Monday, July 12, 2010

Complexity and Simplicity

Here's an interesting -- and common -- question.

"... any tools that I could use to create a web scraper that I could use to interact with a .aspx website?

I want to build a tool that will read an input file (e.g. an excel spreadsheet) containing a list of property parcel numbers, and for each parcel number:
- connect to the property appraiser's website (which happens to be the .aspx page),
- enter the parcel number,
- scrape selected data (which is contained in a table on the search results page)
- store the scraped data in an output file (e.g. in the excel file that contains the input list)
- repeat the process for each parcel number"

The follow-on is interesting, also.

"I've created an excel macro which does the above with 'simple / plain vanilla html pages using the WebQuery feature, but it can't interact with an .aspx page."

Let's consider some of the complexities and simplicities that are present here.

Solution-Speak

First, and most important, this is written in solution-speak. It's an IT habit, and it's very hard to break. The input appears to be a spreadsheet. It may not actually be a spreadsheet, but this description essentially forces the solution to be built around the spreadsheet. The source may be another web page or some other file format. Since the problem is written in solution-speak, we don't know and can't -- easily -- explore the alternatives.

Let's assume that the source actually is a spreadsheet.
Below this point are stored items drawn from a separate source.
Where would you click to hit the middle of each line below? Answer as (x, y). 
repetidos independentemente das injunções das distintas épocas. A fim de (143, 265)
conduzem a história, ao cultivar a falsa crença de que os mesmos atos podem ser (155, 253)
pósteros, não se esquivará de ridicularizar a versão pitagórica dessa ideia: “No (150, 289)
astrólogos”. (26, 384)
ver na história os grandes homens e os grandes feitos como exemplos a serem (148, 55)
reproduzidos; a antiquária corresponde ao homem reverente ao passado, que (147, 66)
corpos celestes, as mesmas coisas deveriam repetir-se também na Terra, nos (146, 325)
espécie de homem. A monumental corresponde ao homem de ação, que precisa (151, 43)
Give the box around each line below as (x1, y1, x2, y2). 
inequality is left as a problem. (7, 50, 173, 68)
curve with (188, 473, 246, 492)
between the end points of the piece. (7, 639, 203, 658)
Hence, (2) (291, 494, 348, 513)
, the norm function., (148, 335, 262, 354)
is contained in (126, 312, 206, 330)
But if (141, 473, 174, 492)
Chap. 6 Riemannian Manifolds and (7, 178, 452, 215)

And that this is the real source; it's maintained manually by the person who really "owns" the data.

The "update-in-place" nature of the question ("e.g. in the excel file that contains the input list") constrains the solution. This tends to add complexity because it somehow seems simpler to update a file in place.

What's actually simpler is often a process that creates a next revision of the file, leaving the first one intact and read-only. It's actually simpler because the "revert" strategy -- in case of problems -- is trivial. Simply delete the new file, fix the data (or the software) and run things again. Backup and history are simpler when creating a new file, also.

Technology Choices

Since it's written in solution speak, many technology choices have been made that might be inappropriate.
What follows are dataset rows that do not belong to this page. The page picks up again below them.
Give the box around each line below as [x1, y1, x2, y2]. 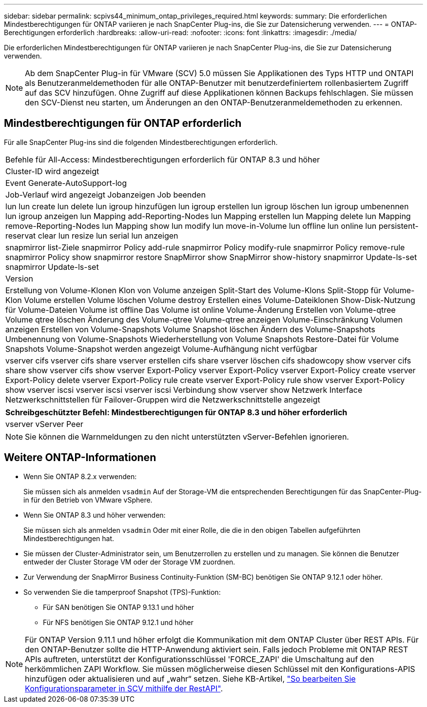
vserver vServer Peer [5, 419, 83, 429]
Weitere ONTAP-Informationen [4, 451, 156, 464]
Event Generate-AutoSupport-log [5, 178, 127, 188]
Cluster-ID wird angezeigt [5, 166, 99, 176]
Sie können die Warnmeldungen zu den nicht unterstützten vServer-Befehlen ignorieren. [25, 431, 349, 442]
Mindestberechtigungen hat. [23, 534, 115, 543]
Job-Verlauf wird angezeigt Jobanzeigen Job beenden [5, 189, 206, 200]
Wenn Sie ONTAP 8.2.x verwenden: [23, 472, 137, 481]
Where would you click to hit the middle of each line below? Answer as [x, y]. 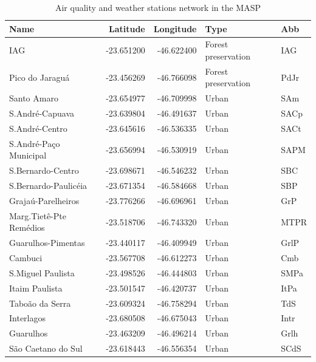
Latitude [127, 28]
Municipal [28, 155]
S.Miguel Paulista [42, 272]
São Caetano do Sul [46, 348]
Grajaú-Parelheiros [44, 200]
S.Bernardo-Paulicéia [48, 186]
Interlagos [28, 318]
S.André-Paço [35, 143]
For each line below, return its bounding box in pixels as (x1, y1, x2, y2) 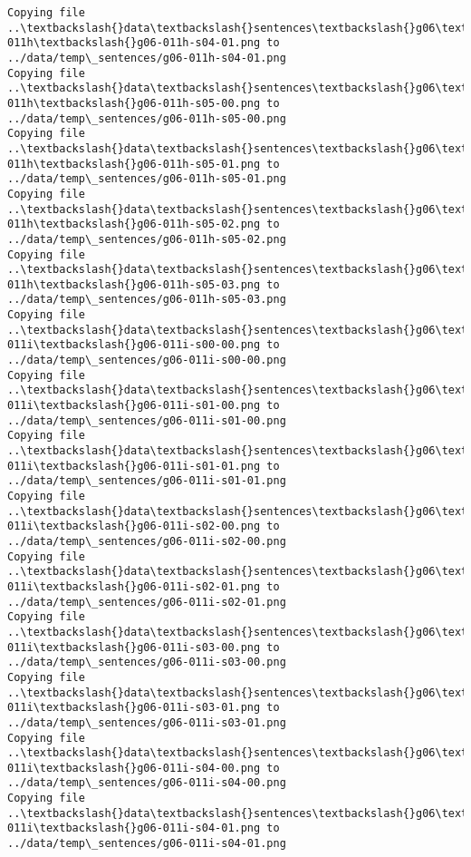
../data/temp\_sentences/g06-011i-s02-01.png (7, 595, 286, 609)
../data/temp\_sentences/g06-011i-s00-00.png (7, 354, 286, 367)
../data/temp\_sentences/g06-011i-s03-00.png (7, 656, 286, 669)
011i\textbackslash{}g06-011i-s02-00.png (7, 520, 261, 533)
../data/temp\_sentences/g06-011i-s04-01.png (7, 837, 286, 851)
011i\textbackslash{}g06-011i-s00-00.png (7, 338, 261, 352)
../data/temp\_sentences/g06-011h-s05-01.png (7, 172, 286, 186)
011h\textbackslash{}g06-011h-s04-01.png (7, 36, 261, 50)

First, it appears that Excel is the "database" of choice. This is a terrible thing, but very, very common. The person has a problem. They tried to solve it with a spreadsheet. Now they have two problems.
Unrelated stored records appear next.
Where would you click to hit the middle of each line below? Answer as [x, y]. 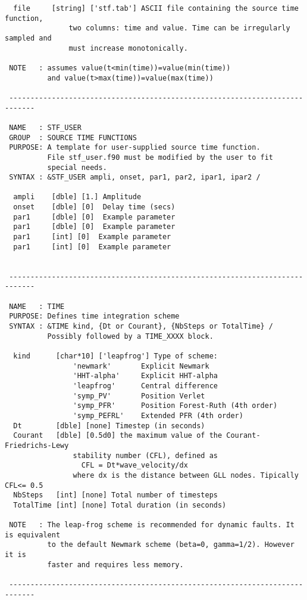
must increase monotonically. [128, 48]
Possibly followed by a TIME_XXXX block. [130, 336]
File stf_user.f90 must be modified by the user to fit [160, 157]
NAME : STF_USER [45, 127]
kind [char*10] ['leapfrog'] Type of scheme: [115, 356]
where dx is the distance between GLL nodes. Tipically [186, 475]
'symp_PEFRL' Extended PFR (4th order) [158, 415]
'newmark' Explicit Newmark [141, 366]
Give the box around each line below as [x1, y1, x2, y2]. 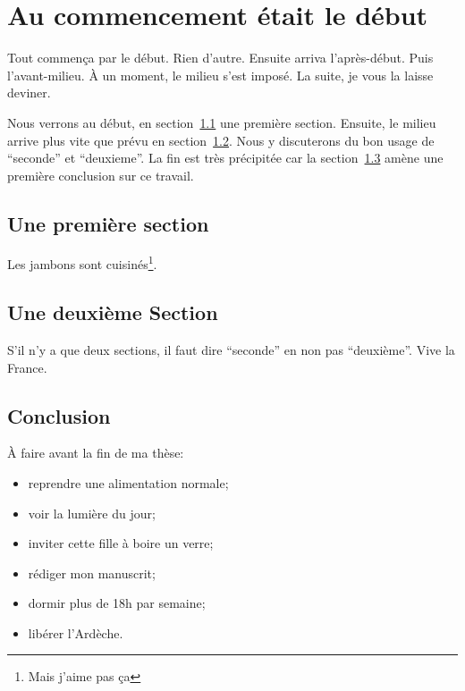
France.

A spreadsheet has a great GUI, but -- sadly -- leads to weird, inconsistent, undisciplined and generally "out-of-control" data. It doesn't have to create a mess, but it's hard to constrain it to prevent creating a mess.

Alternatives

This problem is ubiquitous and -- often -- trivial to solve if we cut Excel out of the picture.

Consider this workflow.
  1. A small Python program uses xlrd to read this "list of property parcel numbers" and creates a simple CSV file. Excel is now officially out of the picture. If this process can't run (because the spreadsheet got tweaked) we can produce elegant reports with row and column information so that the person creating the spreadsheet can fix their problem. Let's say this is 20 lines of code, assuming the spreadsheet is hellishly complex.
  2. Some small Python programs read a CSV file, uses urllib2 to "connect to the property appraiser's website (which happens to be the .aspx page), enter the parcel number", do the POST and retrieve the resulting page. This can be written to a file for future reference purposes. Numerous problems will be encountered here every time an appraiser's web site changes. It's best to keep this separate, since there may be several, each unique to an appraiser. There's no reason to generalize. Each of these is under 20 lines of code. Often under a dozen.
  3. Some small Python program reads the resulting pages, uses Beautiful Soup to parse the resulting HTML. Again, numerous problems will be encountered here every time an appraiser's web site changes. It's pleasant to keep this separate from posting the query since this is just parsing result pages and doing nothing more. Easy to tweak and fix to keep up with changes. However, because of the potential complexity of each page, these might be complex. Let's pretend they're 20+ lines of code.
  4. Some small Python program merges the original "list of property parcel numbers" and parsed results into a new .CSV file. With a double-click, this will be loaded back into Excel to make it look like the file was updated more-or-less in place. This should be about a dozen lines of code.
Since each step is separate, each can be written, tested and debugged separately. Once they work, some kind of master script can sequence through all four steps. That master script should be under a dozen lines of code.

Design Patterns

One important design pattern is to get out of "Office Product" mode as early as possible. Office Produces (like Excel) are fine for people, but dreadful for automation. They're too complex.

Another important design pattern is to decompose the problem into small scripts that can be run independently. Each step creates a work result that can be viewed and used for debugging. The files aren't big and can be deleted when the final work product is created. But an overly automated system is very, very hard to debug.

Another design pattern is to separate the various web services requests (in this case a form POST) by destination web site. Each site has unique security and validation considerations. It's too complex to write a super-universal, uber-form-filler-outer. It's easier to write a bunch of specific RESTful web services requests that are tailored to the unique problems present in each site.

Finally, it's important to avoid "update in place". It's hard to do well, and it's a pain in the neck when something goes wrong and you want to fall back to the previous version of the database.